(Study material Opens)
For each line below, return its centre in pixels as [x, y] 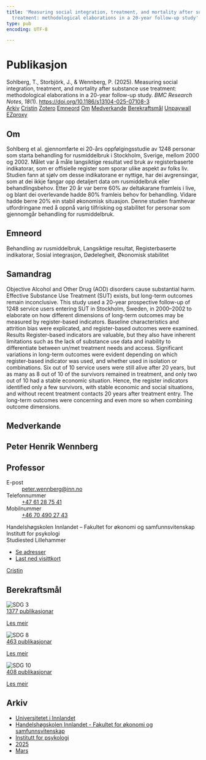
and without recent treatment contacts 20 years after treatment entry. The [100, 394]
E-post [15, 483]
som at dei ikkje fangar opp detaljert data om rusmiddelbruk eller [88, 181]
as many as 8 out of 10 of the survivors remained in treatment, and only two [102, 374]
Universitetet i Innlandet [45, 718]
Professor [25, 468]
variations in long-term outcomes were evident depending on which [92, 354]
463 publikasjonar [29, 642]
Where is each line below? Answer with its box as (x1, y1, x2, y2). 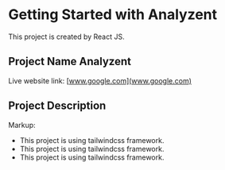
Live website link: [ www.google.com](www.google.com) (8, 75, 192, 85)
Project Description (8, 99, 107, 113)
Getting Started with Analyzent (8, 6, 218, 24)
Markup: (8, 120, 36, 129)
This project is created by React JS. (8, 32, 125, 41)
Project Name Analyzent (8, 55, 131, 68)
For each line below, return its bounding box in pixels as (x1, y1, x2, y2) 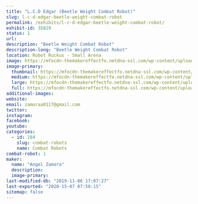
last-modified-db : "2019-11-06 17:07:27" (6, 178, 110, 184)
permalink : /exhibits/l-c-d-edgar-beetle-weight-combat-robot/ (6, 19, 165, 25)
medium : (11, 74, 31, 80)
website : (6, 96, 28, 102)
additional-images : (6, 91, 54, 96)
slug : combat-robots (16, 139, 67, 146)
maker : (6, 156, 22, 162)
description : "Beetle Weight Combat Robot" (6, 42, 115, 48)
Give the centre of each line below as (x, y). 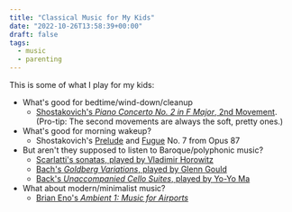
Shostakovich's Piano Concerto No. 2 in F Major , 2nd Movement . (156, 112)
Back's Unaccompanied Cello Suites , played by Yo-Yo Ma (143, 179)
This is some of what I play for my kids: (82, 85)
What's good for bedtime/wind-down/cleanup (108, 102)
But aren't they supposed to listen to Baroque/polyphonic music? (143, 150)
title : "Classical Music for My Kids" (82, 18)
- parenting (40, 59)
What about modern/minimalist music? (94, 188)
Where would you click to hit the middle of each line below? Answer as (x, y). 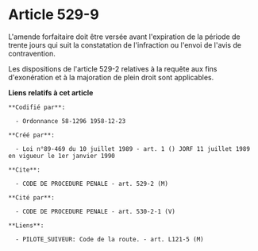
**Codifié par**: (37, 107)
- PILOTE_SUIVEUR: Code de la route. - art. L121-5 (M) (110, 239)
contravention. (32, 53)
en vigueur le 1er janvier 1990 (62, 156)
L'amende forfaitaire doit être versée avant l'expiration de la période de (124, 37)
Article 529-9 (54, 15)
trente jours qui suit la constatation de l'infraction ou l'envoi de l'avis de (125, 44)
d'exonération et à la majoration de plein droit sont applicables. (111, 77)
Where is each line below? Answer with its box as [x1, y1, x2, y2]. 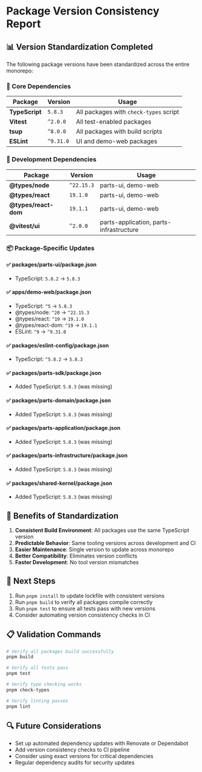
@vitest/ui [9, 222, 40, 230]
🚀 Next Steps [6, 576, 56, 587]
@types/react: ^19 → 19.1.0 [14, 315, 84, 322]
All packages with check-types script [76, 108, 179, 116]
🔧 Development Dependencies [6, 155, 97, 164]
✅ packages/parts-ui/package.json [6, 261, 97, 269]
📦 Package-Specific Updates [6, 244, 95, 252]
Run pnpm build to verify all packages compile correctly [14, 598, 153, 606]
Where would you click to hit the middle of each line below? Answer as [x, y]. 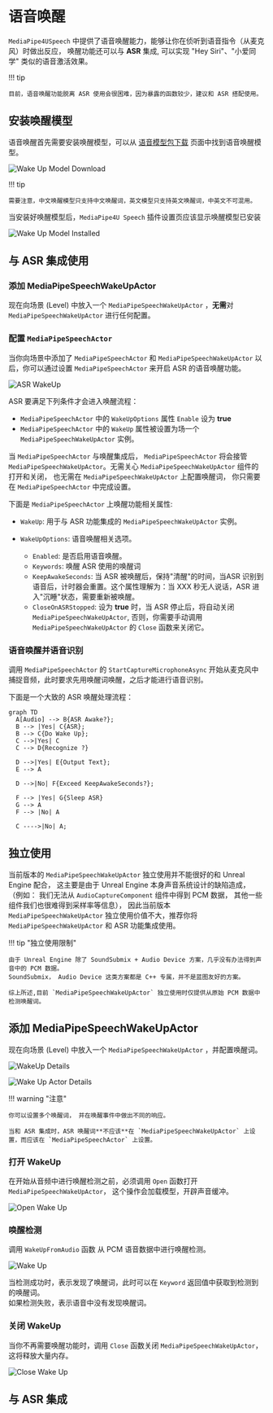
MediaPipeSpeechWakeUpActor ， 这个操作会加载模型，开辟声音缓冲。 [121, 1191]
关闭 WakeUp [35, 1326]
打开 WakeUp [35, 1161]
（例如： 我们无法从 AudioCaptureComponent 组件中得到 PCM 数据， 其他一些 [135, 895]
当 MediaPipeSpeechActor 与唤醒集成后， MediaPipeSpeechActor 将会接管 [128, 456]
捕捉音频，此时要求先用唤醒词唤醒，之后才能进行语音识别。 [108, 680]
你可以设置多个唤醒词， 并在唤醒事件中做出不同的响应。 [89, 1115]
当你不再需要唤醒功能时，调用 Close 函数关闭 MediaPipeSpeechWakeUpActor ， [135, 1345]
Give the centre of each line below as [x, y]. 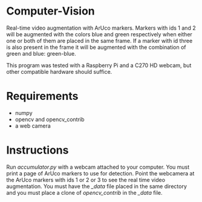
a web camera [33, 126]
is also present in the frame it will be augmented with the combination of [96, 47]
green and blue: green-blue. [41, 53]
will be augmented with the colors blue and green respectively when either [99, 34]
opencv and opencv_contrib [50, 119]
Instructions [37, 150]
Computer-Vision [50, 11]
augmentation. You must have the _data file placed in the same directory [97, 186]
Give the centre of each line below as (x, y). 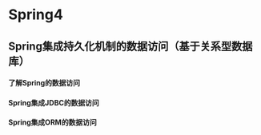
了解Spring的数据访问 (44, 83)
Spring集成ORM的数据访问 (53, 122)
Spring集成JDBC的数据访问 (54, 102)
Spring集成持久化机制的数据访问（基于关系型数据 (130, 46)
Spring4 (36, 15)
(Study material Closes)
## [What needs to be done]
Transcribe the opening line of the listing above, please, and every line after it through the line with "d'exonération et à", word for word, without pictures.

## [Result of this exercise]
For each line below, return its centre in pixels as [x, y] 
and without recent treatment contacts 20 years after treatment entry. The [100, 394]
E-post [15, 483]
som at dei ikkje fangar opp detaljert data om rusmiddelbruk eller [88, 181]
as many as 8 out of 10 of the survivors remained in treatment, and only two [102, 374]
Universitetet i Innlandet [45, 718]
Professor [25, 468]
variations in long-term outcomes were evident depending on which [92, 354]
463 publikasjonar [29, 642]
Where is each line below? Answer with its box as (x1, y1, x2, y2). 
Live website link: [ www.google.com](www.google.com) (8, 75, 192, 85)
Project Description (8, 99, 107, 113)
Getting Started with Analyzent (8, 6, 218, 24)
Markup: (8, 120, 36, 129)
This project is created by React JS. (8, 32, 125, 41)
Project Name Analyzent (8, 55, 131, 68)
For each line below, return its bounding box in pixels as (x1, y1, x2, y2) 
last-modified-db : "2019-11-06 17:07:27" (6, 178, 110, 184)
permalink : /exhibits/l-c-d-edgar-beetle-weight-combat-robot/ (6, 19, 165, 25)
medium : (11, 74, 31, 80)
website : (6, 96, 28, 102)
additional-images : (6, 91, 54, 96)
slug : combat-robots (16, 139, 67, 146)
maker : (6, 156, 22, 162)
description : "Beetle Weight Combat Robot" (6, 42, 115, 48)
Give the centre of each line below as (x, y). 
Shostakovich's Piano Concerto No. 2 in F Major , 2nd Movement . (156, 112)
Back's Unaccompanied Cello Suites , played by Yo-Yo Ma (143, 179)
This is some of what I play for my kids: (82, 85)
What's good for bedtime/wind-down/cleanup (108, 102)
But aren't they supposed to listen to Baroque/polyphonic music? (143, 150)
title : "Classical Music for My Kids" (82, 18)
- parenting (40, 59)
What about modern/minimalist music? (94, 188)
Where would you click to hit the middle of each line below? Answer as (x, y). 
**Codifié par**: (37, 107)
- PILOTE_SUIVEUR: Code de la route. - art. L121-5 (M) (110, 239)
contravention. (32, 53)
en vigueur le 1er janvier 1990 (62, 156)
L'amende forfaitaire doit être versée avant l'expiration de la période de (124, 37)
Article 529-9 (54, 15)
trente jours qui suit la constatation de l'infraction ou l'envoi de l'avis de (125, 44)
d'exonération et à la majoration de plein droit sont applicables. (111, 77)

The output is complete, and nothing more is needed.